Records from a data source:
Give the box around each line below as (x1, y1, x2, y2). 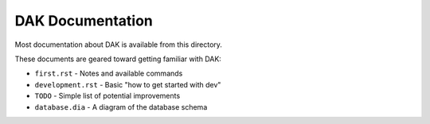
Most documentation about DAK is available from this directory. (14, 40, 223, 49)
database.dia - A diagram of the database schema (34, 102, 208, 111)
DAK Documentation (14, 12, 153, 29)
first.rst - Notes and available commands (34, 68, 183, 79)
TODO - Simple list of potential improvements (34, 91, 181, 101)
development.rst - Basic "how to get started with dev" (34, 79, 221, 89)
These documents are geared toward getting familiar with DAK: (14, 54, 222, 64)
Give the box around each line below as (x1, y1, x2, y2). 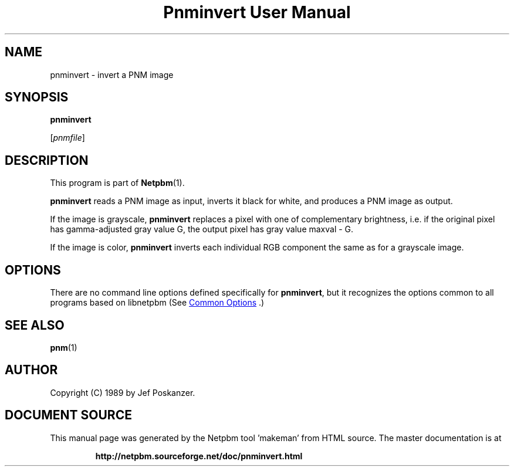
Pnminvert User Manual (163, 2, 351, 22)
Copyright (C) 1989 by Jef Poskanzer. (50, 387, 195, 398)
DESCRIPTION (5, 153, 89, 168)
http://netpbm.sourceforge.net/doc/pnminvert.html (95, 450, 303, 461)
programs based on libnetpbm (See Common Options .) (50, 297, 265, 308)
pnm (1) (50, 342, 77, 353)
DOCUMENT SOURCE (5, 408, 132, 423)
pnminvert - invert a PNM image (50, 69, 174, 80)
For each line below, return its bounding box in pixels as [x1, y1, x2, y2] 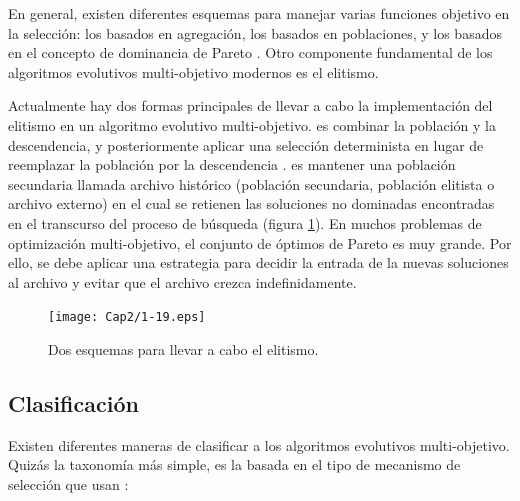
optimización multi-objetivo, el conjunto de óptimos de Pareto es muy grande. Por [8, 232, 512, 253]
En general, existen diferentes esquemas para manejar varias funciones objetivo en [8, 3, 510, 23]
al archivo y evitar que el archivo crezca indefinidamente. [8, 271, 357, 292]
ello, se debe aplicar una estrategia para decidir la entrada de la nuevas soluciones [8, 252, 509, 273]
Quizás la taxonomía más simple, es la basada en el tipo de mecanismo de [8, 454, 461, 475]
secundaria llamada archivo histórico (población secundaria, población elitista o [8, 173, 495, 194]
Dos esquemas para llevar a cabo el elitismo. [48, 338, 319, 359]
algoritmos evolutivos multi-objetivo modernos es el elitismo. [8, 61, 379, 82]
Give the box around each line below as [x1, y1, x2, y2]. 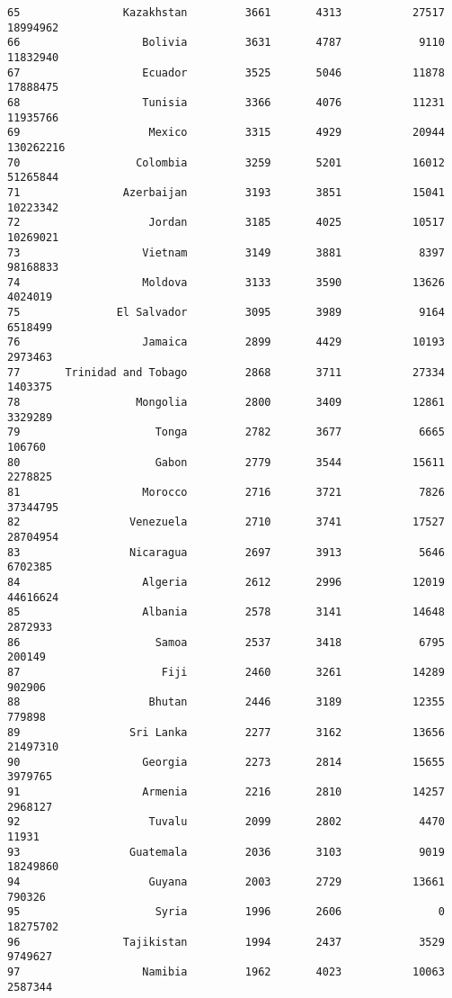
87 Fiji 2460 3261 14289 [7, 665, 445, 679]
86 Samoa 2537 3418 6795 [7, 635, 445, 649]
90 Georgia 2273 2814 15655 [7, 755, 445, 769]
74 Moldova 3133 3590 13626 [7, 275, 445, 289]
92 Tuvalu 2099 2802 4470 [7, 815, 445, 829]
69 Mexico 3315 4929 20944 [7, 126, 445, 139]
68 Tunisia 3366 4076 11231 [7, 95, 445, 109]
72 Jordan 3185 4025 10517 [7, 216, 445, 229]
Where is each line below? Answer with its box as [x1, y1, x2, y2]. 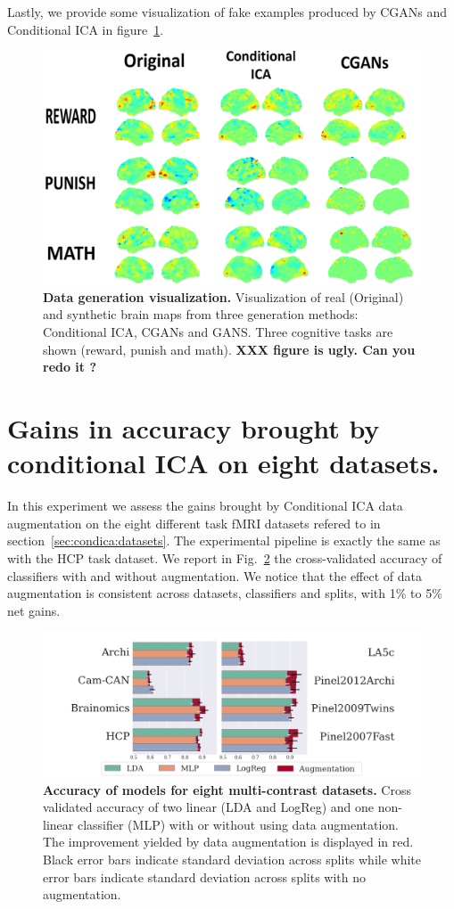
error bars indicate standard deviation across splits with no [43, 867, 366, 886]
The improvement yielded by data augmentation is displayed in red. [43, 832, 414, 851]
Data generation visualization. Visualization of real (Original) [43, 287, 404, 306]
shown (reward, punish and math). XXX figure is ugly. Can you [43, 340, 416, 358]
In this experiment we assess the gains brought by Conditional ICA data [7, 496, 403, 515]
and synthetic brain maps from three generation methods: [43, 305, 359, 323]
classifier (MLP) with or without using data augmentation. [77, 815, 399, 833]
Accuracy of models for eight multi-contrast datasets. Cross [43, 780, 411, 798]
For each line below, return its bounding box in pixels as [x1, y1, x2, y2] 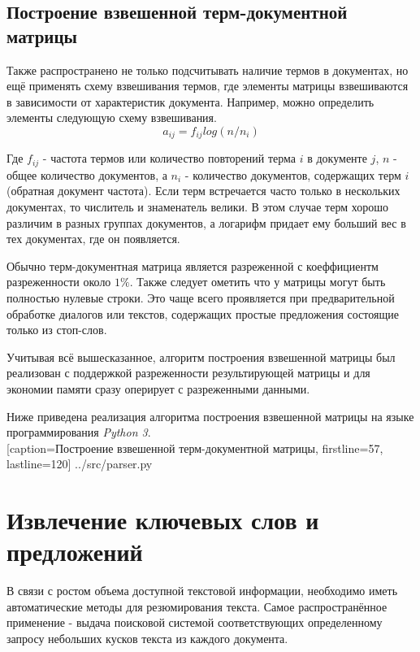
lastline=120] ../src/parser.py [6, 455, 153, 472]
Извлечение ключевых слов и [6, 503, 319, 537]
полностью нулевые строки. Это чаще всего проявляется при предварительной [6, 289, 395, 306]
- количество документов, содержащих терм [184, 166, 401, 183]
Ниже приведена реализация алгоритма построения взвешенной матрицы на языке [6, 407, 414, 424]
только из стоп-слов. [6, 321, 107, 338]
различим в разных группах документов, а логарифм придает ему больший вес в [6, 214, 406, 231]
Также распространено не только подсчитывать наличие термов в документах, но [6, 61, 409, 78]
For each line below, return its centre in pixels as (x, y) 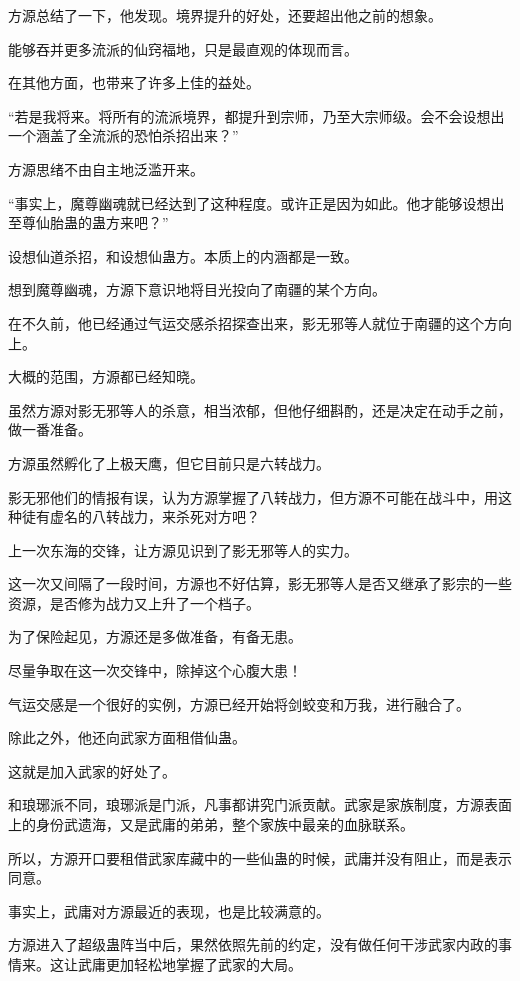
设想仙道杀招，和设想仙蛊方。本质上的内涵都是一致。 (183, 255)
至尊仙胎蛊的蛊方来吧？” (88, 222)
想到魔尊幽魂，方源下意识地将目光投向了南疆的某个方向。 (197, 289)
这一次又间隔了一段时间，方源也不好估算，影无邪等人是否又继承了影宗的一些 (260, 583)
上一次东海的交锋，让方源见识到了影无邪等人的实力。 (183, 549)
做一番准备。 (50, 429)
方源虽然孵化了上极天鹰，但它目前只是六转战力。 (169, 462)
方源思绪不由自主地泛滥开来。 (106, 168)
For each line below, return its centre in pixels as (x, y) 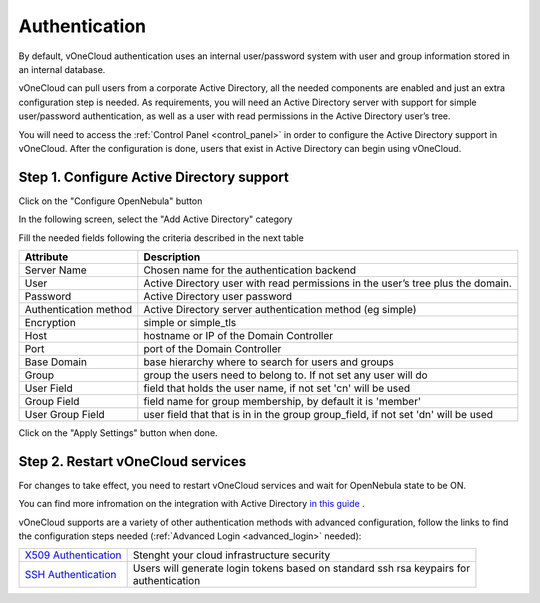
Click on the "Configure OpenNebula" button (110, 201)
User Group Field (64, 414)
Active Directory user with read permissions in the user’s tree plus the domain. (327, 283)
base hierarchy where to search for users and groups (268, 362)
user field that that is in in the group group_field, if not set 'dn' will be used (318, 414)
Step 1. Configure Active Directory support (154, 176)
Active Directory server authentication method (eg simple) (280, 309)
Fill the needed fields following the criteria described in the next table (161, 237)
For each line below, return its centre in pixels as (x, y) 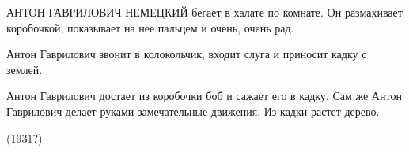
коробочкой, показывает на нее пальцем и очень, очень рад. (150, 27)
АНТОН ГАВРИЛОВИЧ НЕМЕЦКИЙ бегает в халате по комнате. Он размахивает (204, 12)
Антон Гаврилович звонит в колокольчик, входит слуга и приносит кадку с (187, 54)
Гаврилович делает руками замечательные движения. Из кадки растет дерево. (193, 111)
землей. (25, 69)
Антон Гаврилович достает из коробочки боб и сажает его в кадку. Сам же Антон (204, 96)
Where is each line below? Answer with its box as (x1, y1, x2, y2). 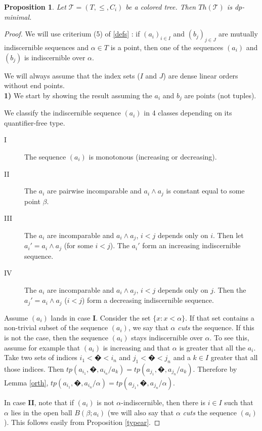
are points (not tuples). (184, 90, 256, 100)
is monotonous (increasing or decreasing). (89, 151, 217, 162)
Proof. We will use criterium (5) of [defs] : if (4, 28, 140, 39)
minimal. (4, 11, 32, 22)
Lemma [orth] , (4, 377, 49, 387)
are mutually (219, 28, 258, 39)
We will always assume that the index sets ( (4, 70, 140, 81)
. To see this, (209, 332, 249, 343)
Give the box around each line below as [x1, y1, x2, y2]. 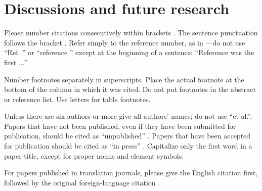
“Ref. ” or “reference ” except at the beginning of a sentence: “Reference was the [4, 47, 254, 58]
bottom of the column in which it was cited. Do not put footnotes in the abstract [4, 84, 256, 94]
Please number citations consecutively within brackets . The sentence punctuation [4, 27, 258, 38]
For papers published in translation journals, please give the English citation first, [4, 167, 258, 178]
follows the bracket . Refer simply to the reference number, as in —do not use [4, 37, 245, 47]
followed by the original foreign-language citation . [4, 177, 160, 187]
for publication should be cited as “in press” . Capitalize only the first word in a [4, 140, 252, 151]
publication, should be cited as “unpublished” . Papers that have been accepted [4, 130, 251, 141]
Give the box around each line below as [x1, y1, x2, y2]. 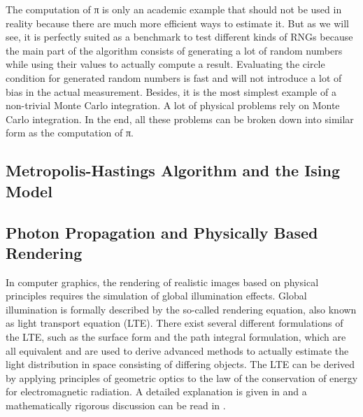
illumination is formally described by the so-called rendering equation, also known [6, 302, 357, 316]
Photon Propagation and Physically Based [6, 221, 318, 243]
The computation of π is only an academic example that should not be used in [6, 2, 342, 16]
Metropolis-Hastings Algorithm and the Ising [6, 160, 341, 181]
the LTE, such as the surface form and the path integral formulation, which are [6, 330, 346, 344]
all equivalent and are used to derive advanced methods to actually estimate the [6, 343, 349, 358]
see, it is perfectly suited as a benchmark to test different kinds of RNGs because [6, 29, 353, 44]
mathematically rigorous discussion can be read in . [6, 398, 226, 413]
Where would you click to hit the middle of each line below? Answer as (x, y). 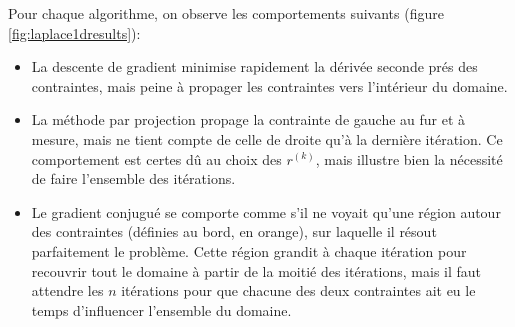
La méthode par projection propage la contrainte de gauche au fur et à (248, 119)
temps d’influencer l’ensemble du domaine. (161, 309)
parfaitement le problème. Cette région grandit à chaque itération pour (249, 250)
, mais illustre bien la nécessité (409, 158)
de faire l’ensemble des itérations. (133, 178)
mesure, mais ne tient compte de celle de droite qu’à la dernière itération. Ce (267, 138)
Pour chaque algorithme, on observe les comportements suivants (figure (226, 13)
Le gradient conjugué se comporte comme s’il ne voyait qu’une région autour (266, 211)
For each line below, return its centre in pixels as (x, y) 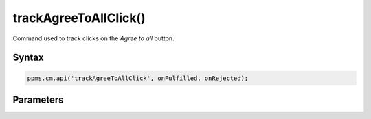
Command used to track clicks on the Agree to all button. (93, 38)
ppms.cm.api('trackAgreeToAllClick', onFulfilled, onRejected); (138, 78)
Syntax (28, 58)
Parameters (38, 100)
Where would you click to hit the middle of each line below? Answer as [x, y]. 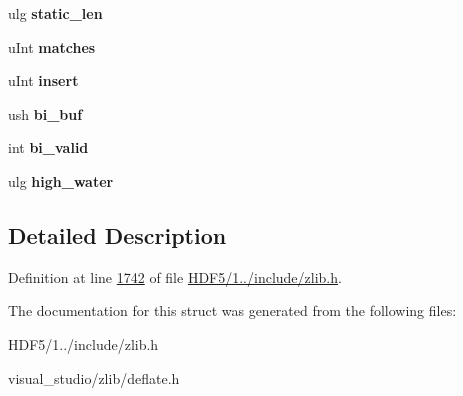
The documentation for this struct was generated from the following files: [232, 310]
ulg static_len [55, 13]
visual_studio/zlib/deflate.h [94, 377]
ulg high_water [61, 180]
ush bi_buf [45, 113]
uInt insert [43, 80]
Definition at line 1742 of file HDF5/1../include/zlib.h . [175, 276]
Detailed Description [117, 234]
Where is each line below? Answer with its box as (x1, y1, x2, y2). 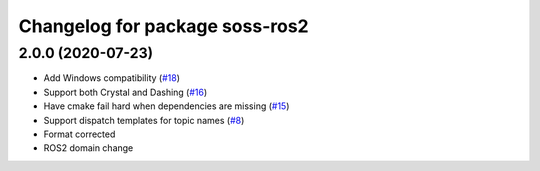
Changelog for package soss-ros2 (18, 15, 309, 37)
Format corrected (43, 128, 116, 140)
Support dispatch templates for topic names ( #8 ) (43, 114, 245, 126)
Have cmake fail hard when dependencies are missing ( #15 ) (43, 100, 290, 112)
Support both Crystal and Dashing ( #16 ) (43, 86, 208, 98)
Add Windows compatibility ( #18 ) (43, 72, 180, 84)
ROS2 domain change (43, 142, 134, 154)
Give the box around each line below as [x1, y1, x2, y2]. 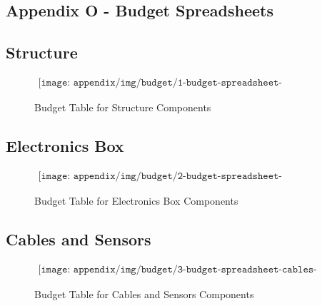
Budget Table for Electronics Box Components [34, 193, 238, 208]
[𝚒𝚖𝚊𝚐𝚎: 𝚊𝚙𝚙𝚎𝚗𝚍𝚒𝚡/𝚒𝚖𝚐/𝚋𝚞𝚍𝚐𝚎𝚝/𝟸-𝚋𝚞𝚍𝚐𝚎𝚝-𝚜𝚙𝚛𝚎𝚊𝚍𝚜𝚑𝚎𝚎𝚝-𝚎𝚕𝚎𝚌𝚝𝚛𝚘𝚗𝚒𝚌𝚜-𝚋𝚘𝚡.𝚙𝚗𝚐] [38, 170, 283, 181]
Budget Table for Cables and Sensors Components [34, 286, 254, 301]
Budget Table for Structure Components [34, 100, 211, 115]
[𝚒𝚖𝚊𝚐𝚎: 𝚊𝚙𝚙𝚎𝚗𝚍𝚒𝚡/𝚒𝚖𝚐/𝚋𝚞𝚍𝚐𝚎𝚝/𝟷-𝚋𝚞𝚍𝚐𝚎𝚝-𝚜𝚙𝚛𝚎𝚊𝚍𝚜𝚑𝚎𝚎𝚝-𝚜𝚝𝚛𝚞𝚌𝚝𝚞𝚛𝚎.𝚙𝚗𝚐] [38, 78, 283, 88]
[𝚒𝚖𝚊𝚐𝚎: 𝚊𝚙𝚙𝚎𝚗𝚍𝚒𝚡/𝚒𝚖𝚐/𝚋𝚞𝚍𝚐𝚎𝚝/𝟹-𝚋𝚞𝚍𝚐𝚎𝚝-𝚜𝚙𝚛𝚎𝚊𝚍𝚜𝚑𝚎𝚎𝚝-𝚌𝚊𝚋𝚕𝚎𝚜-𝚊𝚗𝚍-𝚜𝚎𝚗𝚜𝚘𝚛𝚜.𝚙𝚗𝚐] [38, 264, 317, 275]
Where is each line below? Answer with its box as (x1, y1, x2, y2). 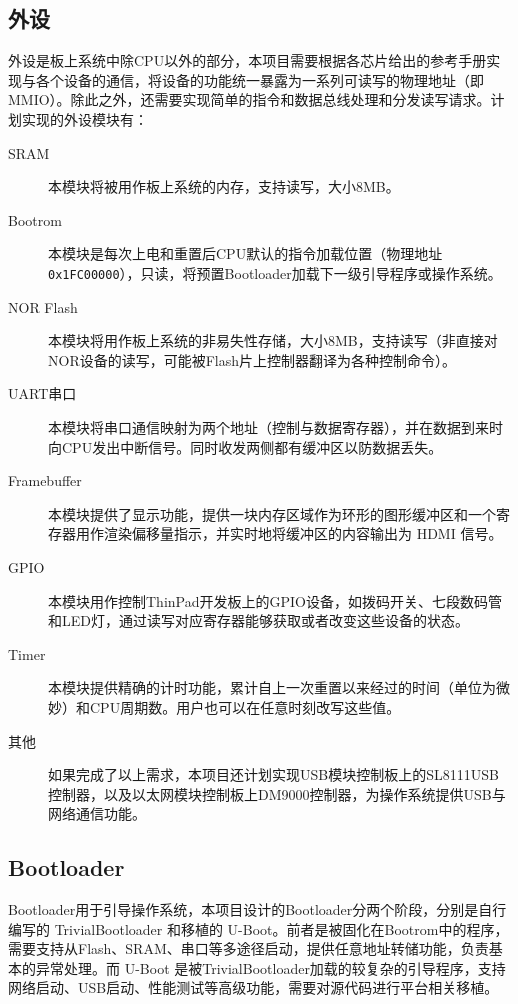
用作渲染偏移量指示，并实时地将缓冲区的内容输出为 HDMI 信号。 (75, 523, 503, 544)
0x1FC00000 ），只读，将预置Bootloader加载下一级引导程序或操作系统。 (48, 262, 502, 283)
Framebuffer (8, 470, 82, 491)
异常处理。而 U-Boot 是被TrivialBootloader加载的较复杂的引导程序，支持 (35, 957, 506, 978)
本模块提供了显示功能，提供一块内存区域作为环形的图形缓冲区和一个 (48, 503, 496, 524)
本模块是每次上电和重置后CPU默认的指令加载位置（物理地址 (48, 243, 443, 264)
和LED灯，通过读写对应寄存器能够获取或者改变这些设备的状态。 (48, 610, 469, 631)
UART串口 (8, 383, 77, 404)
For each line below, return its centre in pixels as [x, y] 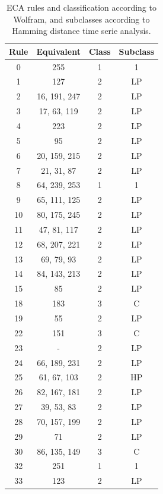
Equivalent [58, 51]
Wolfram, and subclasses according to [81, 19]
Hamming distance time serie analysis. [81, 31]
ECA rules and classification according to [81, 7]
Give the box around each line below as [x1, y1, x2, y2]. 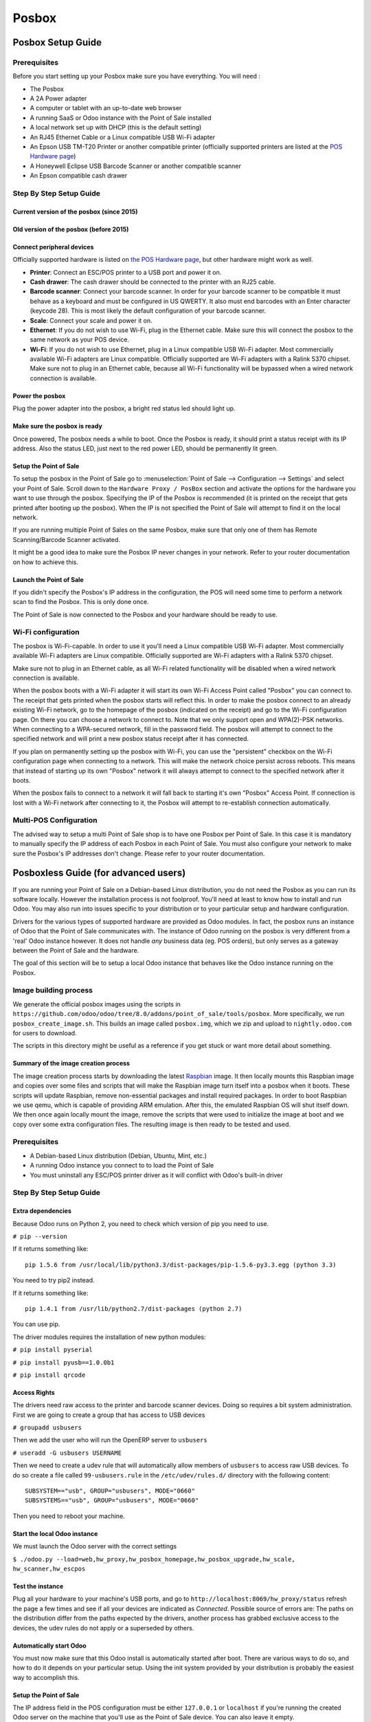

Task instructions: How many lines in the records above contain the word "methods"? Reply with the number and nothing more.

Answer to this exercise: 2